I have an Excel-reader, where I put the results in sparks dataframes. I have problems with parsing the timestamps.
I have timestamps as strings like Wed Dec 08 10:49:59 CET 2021
. I was using spark-sql version 2.4.5
and everything worked fine until I recently updated to version 3.1.2
.
Please find some minimal code below.
import org.apache.spark.sql.SparkSession
import org.apache.spark.sql.functions.{col, to_timestamp}
val ts: String = "Wed Dec 08 20:49:59 CET 2021"
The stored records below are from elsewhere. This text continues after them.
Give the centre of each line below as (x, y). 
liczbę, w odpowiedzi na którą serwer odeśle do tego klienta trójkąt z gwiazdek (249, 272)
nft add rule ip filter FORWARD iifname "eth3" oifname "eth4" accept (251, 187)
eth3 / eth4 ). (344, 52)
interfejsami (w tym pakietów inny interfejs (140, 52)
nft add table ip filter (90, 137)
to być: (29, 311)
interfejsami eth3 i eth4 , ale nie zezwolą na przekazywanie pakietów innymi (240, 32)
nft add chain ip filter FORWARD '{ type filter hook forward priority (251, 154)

val oldfmt: String = "E MMM dd HH:mm:ss z yyyy"
val ttdf = Seq(ts)
.toDF("theTimestampColumn")
.withColumn("parsedTime", to_timestamp(col("theTimestampColumn"), fmt = oldfmt))
ttdf.show()
Running this code with spark version 2.4.5
works like expected and produces the following output:
+--------------------+-------------------+
| theTimestampColumn| parsedTime|
+--------------------+-------------------+
|Wed Dec 08 20:49:...|2021-12-08 20:49:59|
+--------------------+-------------------+
Now, executing the same code, just with spark version 3.1.2
, results in the following error:
Exception in thread "main" org.apache.spark.SparkUpgradeException:
You may get a different result due to the upgrading of Spark 3.0:
Fail to recognize 'E MMM dd HH:mm:ss z yyyy' pattern in the DateTimeFormatter.
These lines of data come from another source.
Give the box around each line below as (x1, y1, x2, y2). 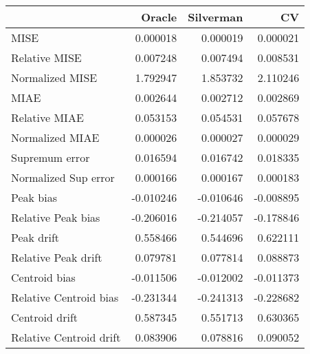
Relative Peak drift (11, 249, 102, 265)
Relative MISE (11, 50, 82, 65)
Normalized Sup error (11, 169, 115, 185)
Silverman (188, 9, 243, 25)
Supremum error (11, 149, 90, 165)
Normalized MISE (11, 70, 98, 85)
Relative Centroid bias (11, 289, 119, 305)
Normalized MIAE (11, 129, 100, 145)
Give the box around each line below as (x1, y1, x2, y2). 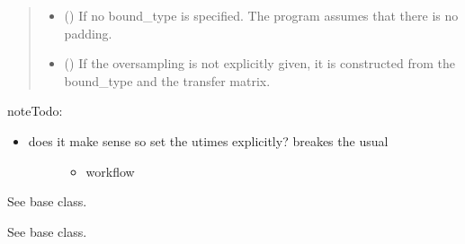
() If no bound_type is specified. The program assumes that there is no (64, 6, 459, 24)
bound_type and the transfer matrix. (64, 71, 271, 90)
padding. (64, 23, 112, 42)
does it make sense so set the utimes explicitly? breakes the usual (28, 131, 389, 150)
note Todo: (7, 101, 63, 120)
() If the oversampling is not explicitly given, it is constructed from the (64, 54, 456, 73)
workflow (85, 161, 135, 180)

1) You can set spark.sql.legacy.timeParserPolicy to LEGACY to restore the behavior before Spark 3.0.
2) You can form a valid datetime pattern with the guide from https://spark.apache.org/docs/latest/sql-ref-datetime-pattern.html
(clickable link: https://spark.apache.org/docs/latest/sql-ref-datetime-pattern.html)
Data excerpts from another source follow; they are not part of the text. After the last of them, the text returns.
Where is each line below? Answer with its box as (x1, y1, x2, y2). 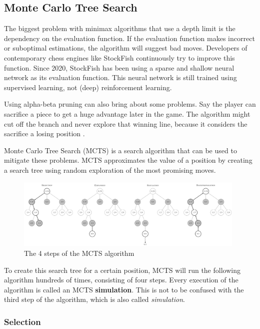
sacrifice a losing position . (4, 128, 85, 139)
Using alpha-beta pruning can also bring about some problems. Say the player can (4, 99, 256, 109)
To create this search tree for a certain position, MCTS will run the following (4, 264, 240, 275)
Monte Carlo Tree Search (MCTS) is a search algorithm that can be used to (4, 145, 237, 155)
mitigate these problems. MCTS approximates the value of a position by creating (4, 155, 252, 165)
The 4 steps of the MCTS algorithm (24, 247, 134, 258)
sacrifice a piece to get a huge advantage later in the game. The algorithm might (4, 108, 250, 119)
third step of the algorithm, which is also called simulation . (4, 294, 185, 304)

This website doesn't help me further. I don't find any mistakes in my formatstring.
The symbol E
represents the day-of-week
as text like Tue; Tuesday
.
The symbol M
represents the month-of-year
like 7; 07; Jul; July
. The symbols H,m,s,y
are hours, minutes, seconds or years, respectively. The symbol z
denotes the time-zone name
like Pacific Standard Time; PST
.
Do I miss something obvious here?
Any help will be really appreciated. Thank you in advance.